The Bahamas is famous for its swimming pigs (Google it, it’s true), but Barry and Esther Rassin wish another creature would get more attention. The country is home to the world’s largest breeding population of Caribbean flamingos, a species hunted to near extinction in the mid-20th century. At Ardastra Gardens, a zoo and conservation centre in Nassau, the birds parade around a ring several times a day, stopping for photo ops with delighted visitors who perch on one leg to mimic their new friends. Rassin came here as a child, and he has returned many times with his children and grandchildren.

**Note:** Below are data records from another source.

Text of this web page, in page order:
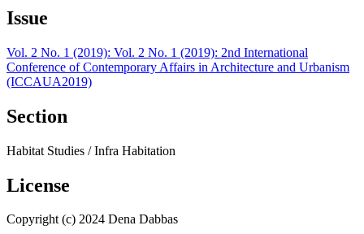
Issue
Vol. 2 No. 1 (2019): Vol. 2 No. 1 (2019): 2nd International
Conference of Contemporary Affairs in Architecture and Urbanism
(ICCAUA2019)
Section
Habitat Studies / Infra Habitation
License
Copyright (c) 2024 Dena Dabbas
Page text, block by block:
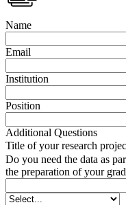
Name
Email
Institution
Position
Additional Questions
Title of your research
Do you need the data as
the preparation of your
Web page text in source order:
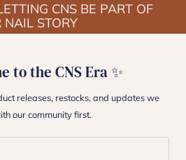
CNS BE PART OF
NAIL STORY
to the CNS Era ✨
releases, restocks, and updates we
our community first.
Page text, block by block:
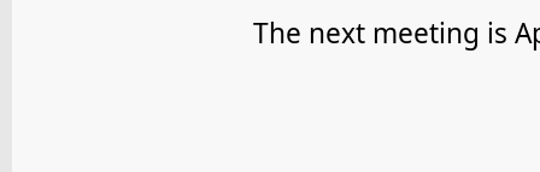
The next meeting is
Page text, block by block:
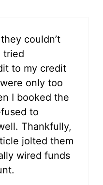
couldn’t
tried
to my credit
only too
I booked the
to
Thankfully,
jolted them
wired funds
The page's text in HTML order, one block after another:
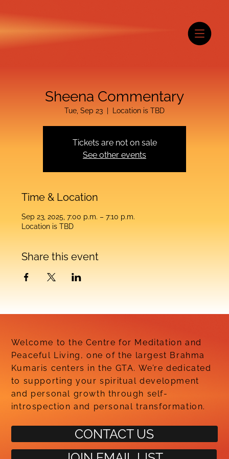
Sheena Commentary
Tue, Sep 23 Location is TBD
Tickets are not on sale
See other events
Time & Location
Sep 23, 2025, 7:00 p.m. – 7:10 p.m.
Location is TBD
Share this event
Welcome to the Centre for Meditation and
Peaceful Living, one of the largest Brahma
Kumaris centers in the GTA. We’re dedicated
to supporting your spiritual development
and personal growth through self-
introspection and personal transformation.
CONTACT US
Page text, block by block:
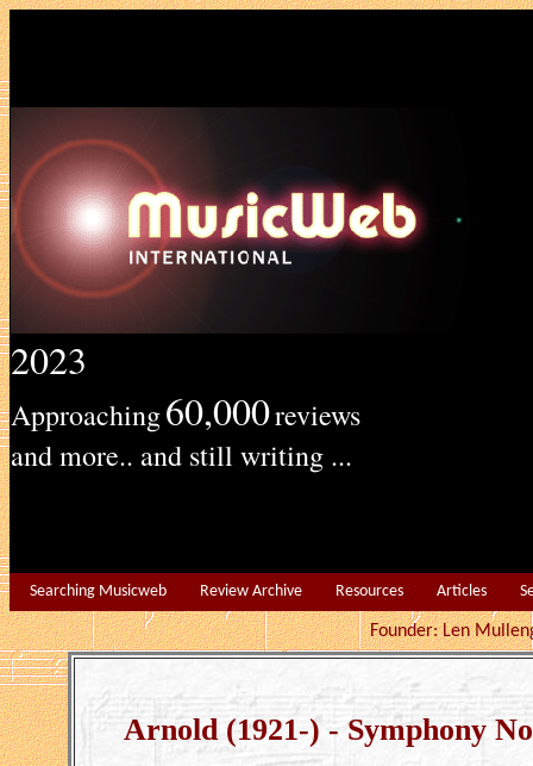
2023
Approaching60,000reviews
and more.. and still writing ...
Searching Musicweb Review Archive Resources Articles
Founder: Len
Arnold (1921-) - Symphony
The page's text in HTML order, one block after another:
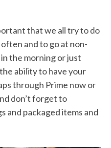
that we all try to do
and to go at non-
the morning or just
ability to have your
through Prime now or
don’t forget to
and packaged items and
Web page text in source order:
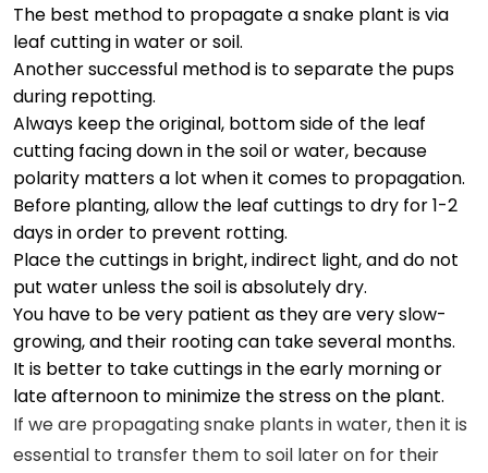
The best method to propagate a snake plant is via
leaf cutting in water or soil.
Another successful method is to separate the pups
during repotting.
Always keep the original, bottom side of the leaf
cutting facing down in the soil or water, because
polarity matters a lot when it comes to propagation.
Before planting, allow the leaf cuttings to dry for 1-2
days in order to prevent rotting.
Place the cuttings in bright, indirect light, and do not
put water unless the soil is absolutely dry.
You have to be very patient as they are very slow-
growing, and their rooting can take several months.
It is better to take cuttings in the early morning or
late afternoon to minimize the stress on the plant.
If we are propagating snake plants in water, then it is
essential to transfer them to soil later on for their
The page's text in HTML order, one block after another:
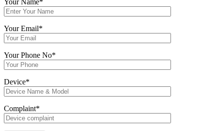
Your Email*
Your Phone No*
Device*
Complaint*
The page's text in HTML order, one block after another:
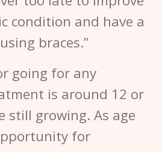
condition and have a
braces.”
going for any
is around 12 or
still growing. As age
for

It’s the last show of the day, and Barry and Esther stay afterward for a photo shoot alongside the flamingos. When that’s done, they are shaking hands with the birds’ “drill sergeant” — the gardens’ operations manager, who is also a Rotarian — when Esther remembers something: They didn’t get to stand on one leg like everybody else.
She and her husband, now Rotary’s distinguished president, dash back into the ring. The squawking, coral- coloured birds gather round. Barry and Esther thrust out their arms and lift one leg off the ground. Their eyes lock, they can’t stop laughing, and it looks as if they could remain perched there, perfectly balanced, forever.